When describing what scientists do, the authors referred broadly to science practices, but also specified engaging in investigation (Yochum et al., 2013; Puttick & Drayton, 2017), testing models (Lawrence et al., 2016), generate hypotheses (Duncan & Cavera, 2015), answer questions and solve problems (Ewing, 2015), analyze data (Bouwma-Gearhart & Bouwma, 2015), and communicating ideas (Passmore, 2015). As use inclusion of the SEPs and use of the term practices is a novel aspect of the NGSS, how these terms are represented in the practitioner literature and differentiated from previous reforms will be critical to understand. From this analysis, it appears there is still some ambiguity around what it means to engage in science practices or “do science” according to the NGSS.
The second most common broad focus code for NGSS alignment was integration. Although integration was used frequently as an indicator of alignment to the standards, both what was to be integrated and how integration was defined varied in practitioner literature.

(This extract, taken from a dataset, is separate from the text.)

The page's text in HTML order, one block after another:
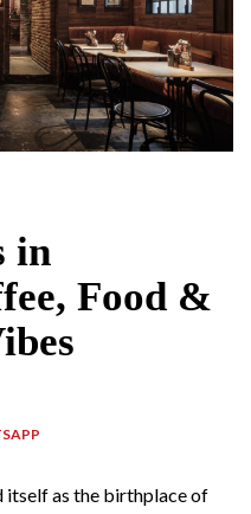
in
Food &
itself as the birthplace of

An elaborated explanation of integration was given in only two of the 185 articles analyzed. In all other instances integration was used without definition outside of stating what was to be integrated. A definition may be inferred by several synonyms related to integration within the literature. Integration was used synonymously with “blending” or “blend” (Krajcik, 2013, 2014; Puttick & Drayton, 2017), “couple” (Passmore, 2015), “teach alongside” (Gould et al., 2014), “woven together” or “interweave” (Lauren et al., 2016; Schatz & Fraknoi, 2017; Passmore et al., 2013), and “use collectively,” among others (Fumagalli, 2016). Although these synonyms give a sense that multiple components of the standards must be used together, how this is operationalized both pedagogically in the classroom, and within instructional materials is left largely unexplained in this set of practitioner literature.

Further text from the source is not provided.